WHAT TO PRODUCE: Retype exactly the stretch of lines that begins at the line containing "List of events" and ends at the last line of the data, with no other lines.

AVAILABLE DATA:
★ ★ ★ ★
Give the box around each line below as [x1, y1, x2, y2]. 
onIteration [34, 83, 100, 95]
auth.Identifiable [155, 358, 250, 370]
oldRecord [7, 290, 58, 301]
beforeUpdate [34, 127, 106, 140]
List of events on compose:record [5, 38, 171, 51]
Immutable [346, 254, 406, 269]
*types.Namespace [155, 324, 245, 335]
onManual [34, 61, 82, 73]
★ ★ ★ ★
EXERCISE RESULT:
List of events on compose:record [5, 38, 171, 51]
Immutable [346, 254, 406, 269]
*types.Namespace [155, 324, 245, 335]
onManual [34, 61, 82, 73]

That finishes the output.